How to multiply a dataframe's column by a log using julia?

Question

I have a dataframe. I want to multiply column "b" by a "log" and then replace NaN by 0s.

How can I do that in Julia? I am checking this: DataFrames.jl But I do not understand.

df = DataFrame(a = repeat([1, 2, 3, 4], outer=[2]),
           b = repeat([2, 1], outer=[4]),
           c = randn(8))

Answer 1

I want to multiply column "b" by a "log"

Assuming you mean you want to apply the (natural) log to each element in column :b, you can do the following:

log.(df.b)

log(x) applies the (natural) log to an individual element x. By putting a dot after the log, you are broadcasting the log function across each element.

If you wanted to replace column b, do the following:

df.b = log.(df.b)

and then replace NaN by 0s

I'm assuming you want to handle the case where you have a DomainError (ie taking the log of a negative number). Your best best is to handle the error before it arises:

map( x -> x <= 0 ? 0.0 : log(x), df.b)

This maps the anonymous function x -> x <= 0 ? 0.0 : log(x) across each element of column b in your DataFrame. This function tests if x is less than zero - if yes then return 0.0 else return log(x). This "one-line if statement" is called a ternary operator.

Answer 2

Use a generator:

( v <= 0. ? 0. : log(v) for v in df.c )

If you want to add a new column:

df[!, :d] .= ( v <= 0. ? 0. : log(v) for v in df.c)

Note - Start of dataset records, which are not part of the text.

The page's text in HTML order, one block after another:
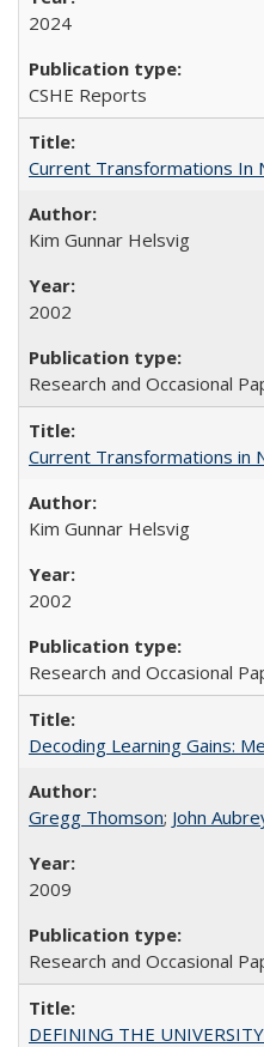
2024
CSHE Reports
Current Transformations In
Kim Gunnar Helsvig
2002
Research and Occasional
Current Transformations in
Kim Gunnar Helsvig
2002
Research and Occasional
Decoding Learning Gains:
Gregg Thomson; John
2009
Research and Occasional
DEFINING THE
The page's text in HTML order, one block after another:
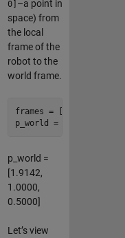
0] –a point in
space) from
the local
frame of the
robot to the
world frame.
frames = [world, robot]
p_world =
p_world =
[1.9142,
1.0000,
0.5000]
Let’s view
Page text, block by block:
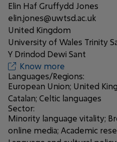
Elin Haf Gruffydd Jones
elin.jones@uwtsd.ac.uk
United Kingdom
University of Wales Trinity
Y Drindod Dewi Sant
Know more
Languages/Regions:
European Union; United
Catalan; Celtic languages
Sector:
Minority language vitality;
online media; Academic
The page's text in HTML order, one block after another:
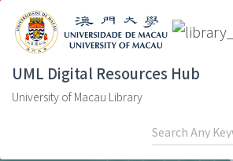
UML Digital Resources Hub
University of Macau Library
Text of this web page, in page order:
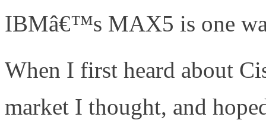
IBMâ€™s MAX5 is one
When I first heard about
market I thought, and
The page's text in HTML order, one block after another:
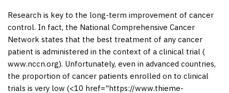
Research is key to the long-term improvement of cancer
control. In fact, the National Comprehensive Cancer
Network states that the best treatment of any cancer
patient is administered in the context of a clinical trial (
www.nccn.org). Unfortunately, even in advanced countries,
the proportion of cancer patients enrolled on to clinical
trials is very low (<10 href="https://www.thieme-
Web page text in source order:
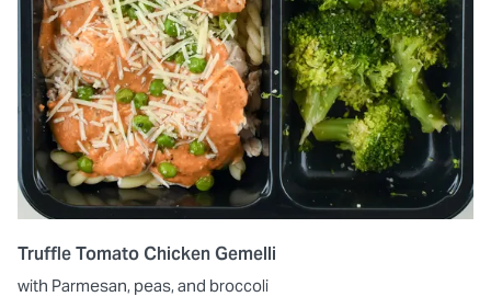
Truffle Tomato Chicken Gemelli
with Parmesan, peas, and broccoli
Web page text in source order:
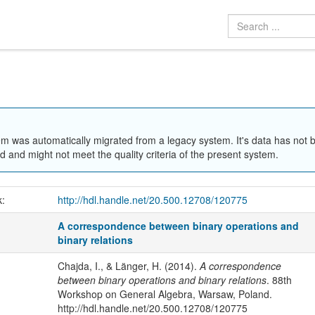
was automatically migrated from a legacy system. It's data has not
and might not meet the quality criteria of the present system.
http://hdl.handle.net/20.500.12708/120775
A correspondence between binary operations and
binary relations
Chajda, I., & Länger, H. (2014).A correspondence
between binary operations and binary relations. 88th
Workshop on General Algebra, Warsaw, Poland.
http://hdl.handle.net/20.500.12708/120775
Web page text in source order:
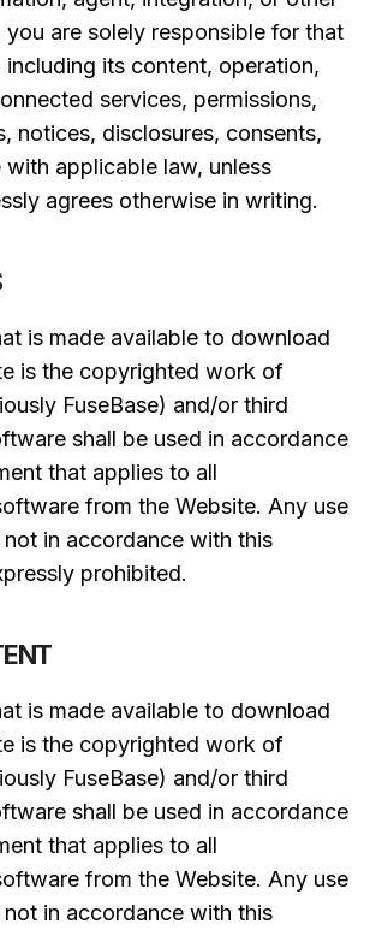
you are solely responsible for that
including its content, operation,
services, permissions,
notices, disclosures, consents,
with applicable law, unless
agrees otherwise in writing.
is made available to download
is the copyrighted work of
FuseBase) and/or third
shall be used in accordance
that applies to all
from the Website. Any use
in accordance with this
prohibited.
is made available to download
is the copyrighted work of
FuseBase) and/or third
shall be used in accordance
that applies to all
from the Website. Any use
in accordance with this
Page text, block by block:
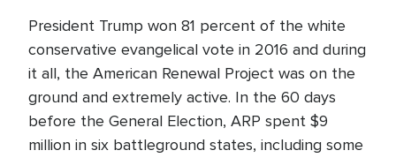
President Trump won 81 percent of the white
conservative evangelical vote in 2016 and during
it all, the American Renewal Project was on the
ground and extremely active. In the 60 days
before the General Election, ARP spent $9
million in six battleground states, including some
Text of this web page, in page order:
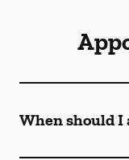
When should I
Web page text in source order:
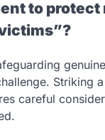
to
Striking
careful
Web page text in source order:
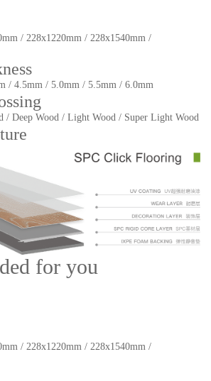
/ 228x1220mm / 228x1540mm /
/ 4.5mm / 5.0mm / 5.5mm / 6.0mm
/ Deep Wood / Light Wood / Super Light Wood
for you
/ 228x1220mm / 228x1540mm /
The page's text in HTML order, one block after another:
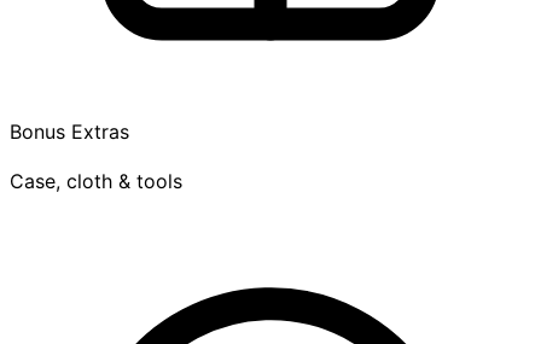
Bonus Extras
Case, cloth & tools
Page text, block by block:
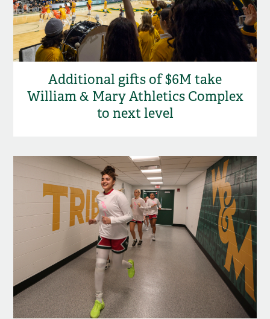
Additional gifts of $6M take
William & Mary Athletics Complex
to next level
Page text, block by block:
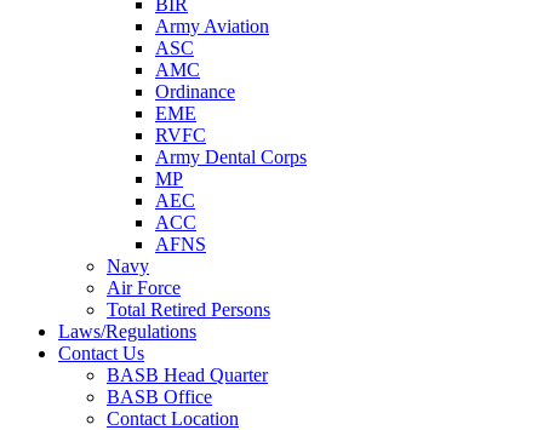
BIR
Army Aviation
ASC
AMC
Ordinance
EME
RVFC
Army Dental Corps
MP
AEC
ACC
AFNS
Navy
Air Force
Total Retired Persons
Laws/Regulations
Contact Us
BASB Head Quarter
BASB Office
Contact Location
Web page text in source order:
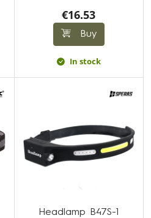
€16.53
Buy
In stock
Headlamp B47S-1
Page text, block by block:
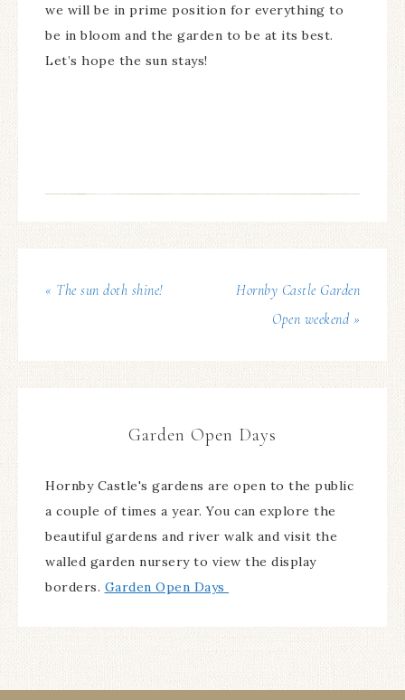
we will be in prime position for everything to
be in bloom and the garden to be at its best.
Let’s hope the sun stays!
« The sun doth shine!
Hornby Castle Garden
Open weekend »
Garden Open Days
Hornby Castle's gardens are open to the public
a couple of times a year. You can explore the
beautiful gardens and river walk and visit the
walled garden nursery to view the display
borders. Garden Open Days
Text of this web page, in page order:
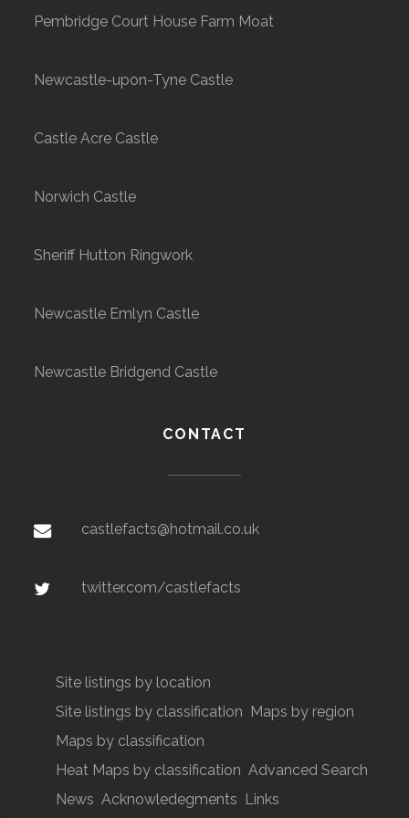
Pembridge Court House Farm Moat
Newcastle-upon-Tyne Castle
Castle Acre Castle
Norwich Castle
Sheriff Hutton Ringwork
Newcastle Emlyn Castle
Newcastle Bridgend Castle
CONTACT
castlefacts@hotmail.co.uk
twitter.com/castlefacts
Site listings by location
Site listings by classification
Maps by region
Maps by classification
Heat Maps by classification Advanced Search
News Acknowledegments Links
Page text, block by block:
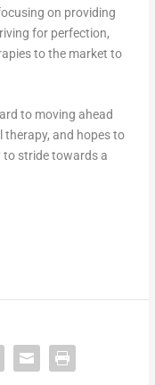
on providing
for perfection,
to the market to
to moving ahead
and hopes to
to stride towards a
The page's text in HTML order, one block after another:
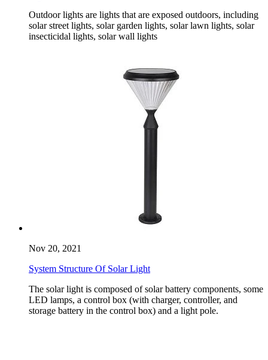
Outdoor lights are lights that are exposed outdoors, including
solar street lights, solar garden lights, solar lawn lights, solar
insecticidal lights, solar wall lights
Nov 20, 2021
System Structure Of Solar Light
The solar light is composed of solar battery components, some
LED lamps, a control box (with charger, controller, and
storage battery in the control box) and a light pole.
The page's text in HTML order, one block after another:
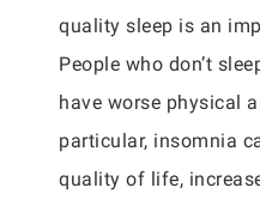
quality sleep is an
People who don’t
have worse physical
particular, insomnia
quality of life,
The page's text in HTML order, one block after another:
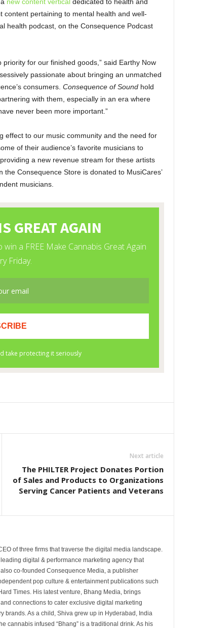
content pertaining to mental health and well-
health podcast, on the Consequence Podcast
for our finished goods,” said Earthy Now
passionate about bringing an unmatched
consumers. Consequence of Soundhold
with them, especially in an era where
never been more important.”
effect to our music community and the need for
of their audience’s favorite musicians to
a new revenue stream for these artists
Consequence Store is donated to MusiCares’
musicians.
Next article
The PHILTER Project Donates Portion
of Sales and Products to Organizations
Serving Cancer Patients and Veterans
of three firms that traverse the digital media landscape.
digital & performance marketing agency that
co-founded Consequence Media, a publisher
pop culture & entertainment publications such
Times. His latest venture, Bhang Media, brings
connections to cater exclusive digital marketing
brands. As a child, Shiva grew up in Hyderabad, India
cannabis infused “Bhang” is a traditional drink. As his
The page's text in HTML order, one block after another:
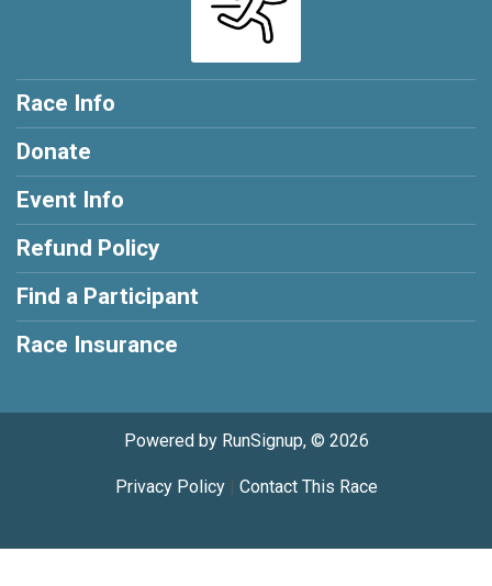
Race Info
Donate
Event Info
Refund Policy
Find a Participant
Race Insurance
Powered by RunSignup, © 2026
Privacy Policy| Contact This Race
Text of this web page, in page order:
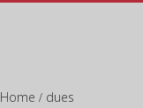
Home dues
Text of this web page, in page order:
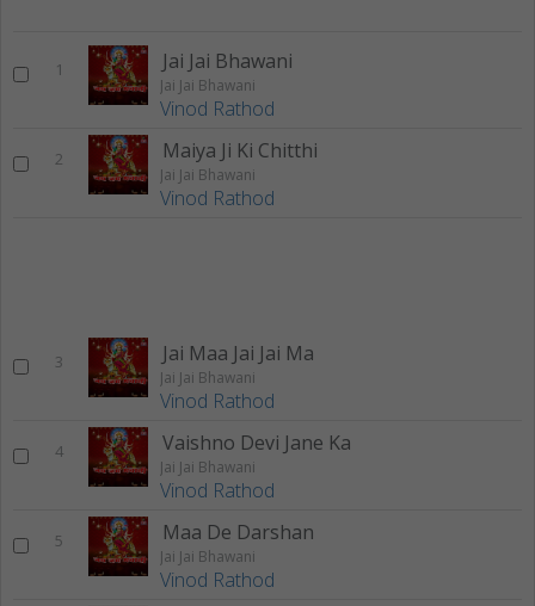
1 Jai Jai Bhawani
Jai Jai Bhawani
Vinod Rathod
2 Maiya Ji Ki Chitthi
Jai Jai Bhawani
Vinod Rathod
3 Jai Maa Jai Jai Ma
Jai Jai Bhawani
Vinod Rathod
4 Vaishno Devi Jane Ka
Jai Jai Bhawani
Vinod Rathod
5 Maa De Darshan
Jai Jai Bhawani
Vinod Rathod
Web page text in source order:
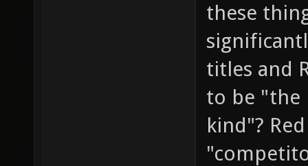
these
titles and
to be "the
kind"?
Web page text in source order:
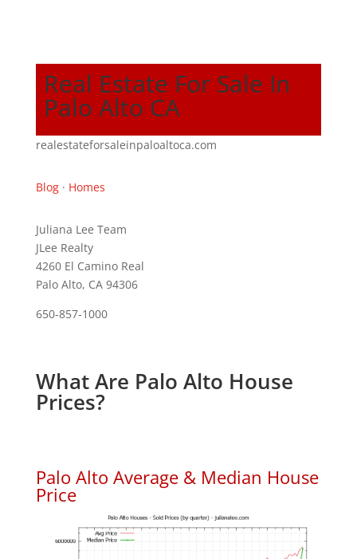
Real Estate For Sale In
Palo Alto CA
realestateforsaleinpaloaltoca.com
Blog· Homes
Juliana Lee Team
JLee Realty
4260 El Camino Real
Palo Alto, CA 94306
650-857-1000
What Are Palo Alto House
Prices?
Palo Alto Average & Median House
Price
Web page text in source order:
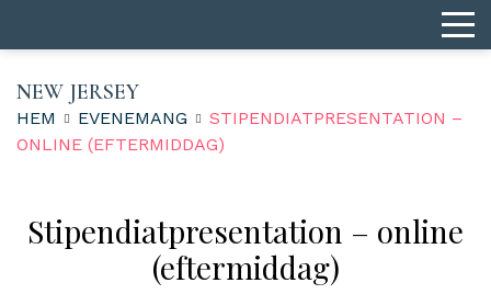
NEW JERSEY
HEM EVENEMANG
STIPENDIATPRESENTATION –
ONLINE (EFTERMIDDAG)
Stipendiatpresentation – online
(eftermiddag)
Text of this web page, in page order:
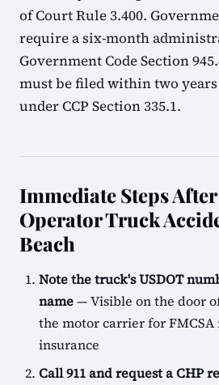
of Court Rule 3.400.
require a six-month
Government Code Section
must be filed within two
under CCP Section 335.1.
Immediate Steps
Operator Truck
Beach
Note the truck's USDOT
name— Visible on the door
the motor carrier for FMCSA
insurance
Call 911 and request a CHP
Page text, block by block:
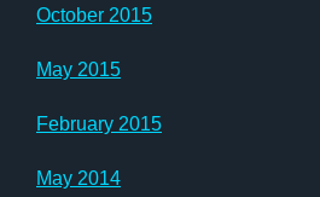
October 2015
May 2015
February 2015
May 2014
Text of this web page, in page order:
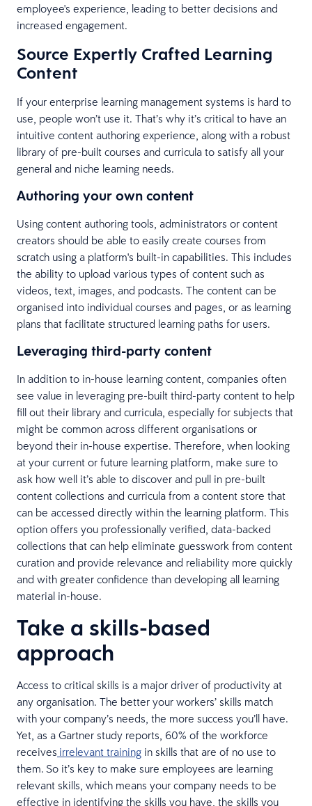
employee's experience, leading to better decisions and
increased engagement.
Source Expertly Crafted Learning
Content
If your enterprise learning management systems is hard to
use, people won’t use it. That’s why it’s critical to have an
intuitive content authoring experience, along with a robust
library of pre-built courses and curricula to satisfy all your
general and niche learning needs.
Authoring your own content
Using content authoring tools, administrators or content
creators should be able to easily create courses from
scratch using a platform's built-in capabilities. This includes
the ability to upload various types of content such as
videos, text, images, and podcasts. The content can be
organised into individual courses and pages, or as learning
plans that facilitate structured learning paths for users.
Leveraging third-party content
In addition to in-house learning content, companies often
see value in leveraging pre-built third-party content to help
fill out their library and curricula, especially for subjects that
might be common across different organisations or
beyond their in-house expertise. Therefore, when looking
at your current or future learning platform, make sure to
ask how well it’s able to discover and pull in pre-built
content collections and curricula from a content store that
can be accessed directly within the learning platform. This
option offers you professionally verified, data-backed
collections that can help eliminate guesswork from content
curation and provide relevance and reliability more quickly
and with greater confidence than developing all learning
material in-house.
Take a skills-based
approach
Access to critical skills is a major driver of productivity at
any organisation. The better your workers’ skills match
with your company’s needs, the more success you’ll have.
Yet, as a Gartner study reports, 60% of the workforce
receives irrelevant training in skills that are of no use to
them. So it’s key to make sure employees are learning
relevant skills, which means your company needs to be
effective in identifying the skills you have, the skills you
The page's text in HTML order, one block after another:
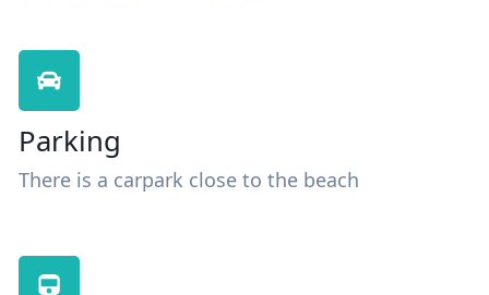
Parking
There is a carpark close to the beach
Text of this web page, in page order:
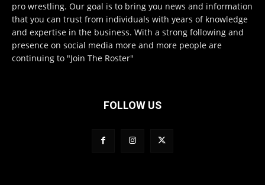
pro wrestling. Our goal is to bring you news and information
that you can trust from individuals with years of knowledge
and expertise in the business. With a strong following and
presence on social media more and more people are
continuing to "Join The Roster"
FOLLOW US
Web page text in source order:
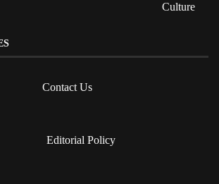
Culture
Contact Us
Editorial Policy
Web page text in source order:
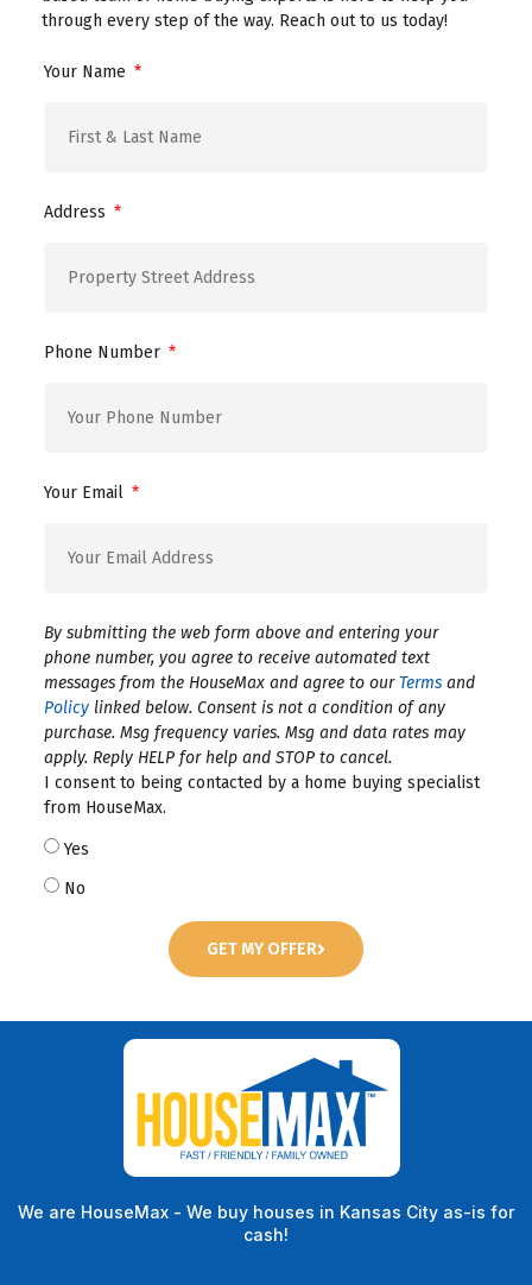
through every step of the way. Reach out to us today!
Your Name
Address
Phone Number
Your Email
By submitting the web form above and entering your
phone number, you agree to receive automated text
messages from the HouseMax and agree to our Terms and
Policy linked below. Consent is not a condition of any
purchase. Msg frequency varies. Msg and data rates may
apply. Reply HELP for help and STOP to cancel.
I consent to being contacted by a home buying specialist
from HouseMax.
Yes
No
GET MY OFFER
We are HouseMax - We buy houses in Kansas City as-is for
cash!
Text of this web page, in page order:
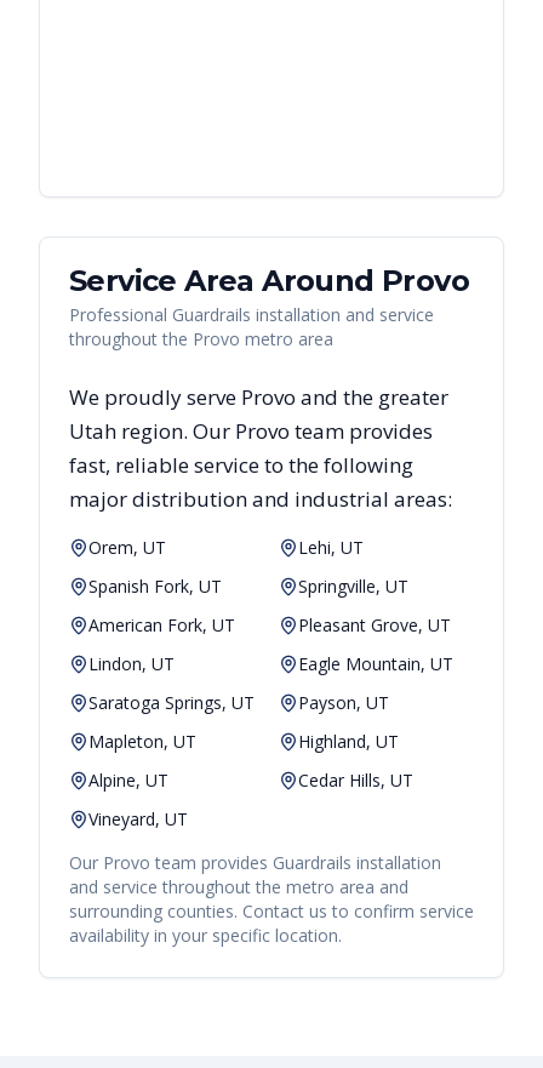
Service Area Around Provo
Professional Guardrails installation and service
throughout the Provo metro area
We proudly serve Provo and the greater
Utah region. Our Provo team provides
fast, reliableservice to the following
major distribution and industrial areas:
Orem, UT
Lehi, UT
Spanish Fork, UT
Springville, UT
American Fork, UT
Pleasant Grove, UT
Lindon, UT
Eagle Mountain, UT
Saratoga Springs, UT
Payson, UT
Mapleton, UT
Highland, UT
Alpine, UT
Cedar Hills, UT
Vineyard, UT
Our Provo team provides Guardrails installation
and service throughout the metro area and
surrounding counties. Contact us to confirm service
availability in your specific location.
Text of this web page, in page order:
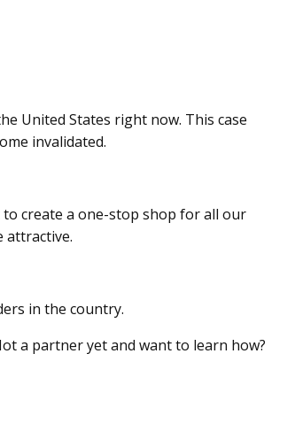
United States right now. This case
invalidated.
create a one-stop shop for all our
attractive.
in the country.
a partner yet and want to learn how?
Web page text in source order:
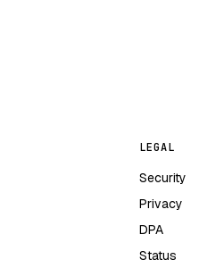
LEGAL
Security
Privacy
DPA
Status
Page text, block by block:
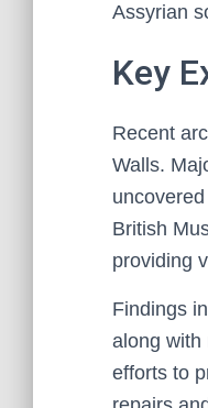
Assyrian
Key
Recent
Walls.
British
providing
Findings
along with
efforts to

This is faster than using map (those tests assume that df.d already exits:

julia> using BenchmarkTools

julia> @btime $df[!, :d] .= ( v <= 0.0 ? 0.0 : log(v) for v in $df.c)
  1.440 μs (14 allocations: 720 bytes)

julia> @btime $df[!, :d] .= map( x -> x <= 0.0 ? 0.0 : log(x), $df.c);
  1.570 μs (14 allocations: 720 bytes)